● **What the task asks**
Note every line in the entries that contains the string "team", and copy it.

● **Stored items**
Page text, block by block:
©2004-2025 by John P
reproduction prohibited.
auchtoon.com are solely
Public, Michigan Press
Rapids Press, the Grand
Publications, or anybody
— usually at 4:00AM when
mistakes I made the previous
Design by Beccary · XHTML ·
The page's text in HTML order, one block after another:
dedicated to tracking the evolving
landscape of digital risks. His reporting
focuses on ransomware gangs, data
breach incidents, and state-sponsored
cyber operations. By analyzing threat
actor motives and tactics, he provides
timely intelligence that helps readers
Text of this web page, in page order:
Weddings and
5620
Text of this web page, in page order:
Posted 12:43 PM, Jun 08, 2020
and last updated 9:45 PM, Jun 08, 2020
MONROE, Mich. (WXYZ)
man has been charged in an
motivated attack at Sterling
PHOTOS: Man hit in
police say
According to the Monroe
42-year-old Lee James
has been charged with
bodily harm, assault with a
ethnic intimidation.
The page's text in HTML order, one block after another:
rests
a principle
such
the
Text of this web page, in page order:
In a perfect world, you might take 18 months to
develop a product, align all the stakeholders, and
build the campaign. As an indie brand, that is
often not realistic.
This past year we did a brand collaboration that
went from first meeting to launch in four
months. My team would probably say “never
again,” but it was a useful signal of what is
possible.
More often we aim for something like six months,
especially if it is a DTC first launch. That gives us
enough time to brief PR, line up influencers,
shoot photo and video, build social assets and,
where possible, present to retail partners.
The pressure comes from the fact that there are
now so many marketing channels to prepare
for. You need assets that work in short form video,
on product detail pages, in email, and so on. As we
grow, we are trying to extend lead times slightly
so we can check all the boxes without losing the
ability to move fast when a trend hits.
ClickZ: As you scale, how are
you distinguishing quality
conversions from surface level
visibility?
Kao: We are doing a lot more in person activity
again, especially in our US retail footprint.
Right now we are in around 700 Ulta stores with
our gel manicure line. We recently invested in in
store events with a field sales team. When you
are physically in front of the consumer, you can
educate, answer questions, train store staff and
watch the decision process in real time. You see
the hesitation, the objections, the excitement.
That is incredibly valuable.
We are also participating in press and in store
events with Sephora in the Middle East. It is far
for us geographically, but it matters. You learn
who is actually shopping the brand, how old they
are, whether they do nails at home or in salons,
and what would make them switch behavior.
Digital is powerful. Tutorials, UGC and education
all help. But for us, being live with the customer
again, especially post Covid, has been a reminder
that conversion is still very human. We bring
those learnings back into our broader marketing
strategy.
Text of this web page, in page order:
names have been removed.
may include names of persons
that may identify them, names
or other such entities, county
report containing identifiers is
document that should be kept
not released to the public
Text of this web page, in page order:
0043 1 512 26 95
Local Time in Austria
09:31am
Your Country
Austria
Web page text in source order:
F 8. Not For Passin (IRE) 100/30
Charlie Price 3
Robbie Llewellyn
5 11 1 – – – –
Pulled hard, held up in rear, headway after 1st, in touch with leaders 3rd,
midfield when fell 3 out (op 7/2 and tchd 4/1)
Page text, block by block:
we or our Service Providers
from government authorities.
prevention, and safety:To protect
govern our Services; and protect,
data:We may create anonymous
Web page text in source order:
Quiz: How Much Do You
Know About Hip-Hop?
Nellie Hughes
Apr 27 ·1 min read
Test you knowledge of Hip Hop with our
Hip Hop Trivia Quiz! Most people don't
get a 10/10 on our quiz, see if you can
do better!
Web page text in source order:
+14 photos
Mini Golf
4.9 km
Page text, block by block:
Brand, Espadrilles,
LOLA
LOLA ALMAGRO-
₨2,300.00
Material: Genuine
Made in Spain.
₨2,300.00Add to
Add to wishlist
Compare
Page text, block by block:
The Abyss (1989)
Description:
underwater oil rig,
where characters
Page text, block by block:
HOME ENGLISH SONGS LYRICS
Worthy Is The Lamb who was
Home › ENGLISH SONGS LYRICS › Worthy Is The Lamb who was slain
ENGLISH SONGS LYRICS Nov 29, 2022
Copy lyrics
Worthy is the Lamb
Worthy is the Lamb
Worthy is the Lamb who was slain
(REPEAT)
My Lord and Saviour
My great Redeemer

● **Output of the exercise**
months. My team would probably say “never
store events with a field sales team. When you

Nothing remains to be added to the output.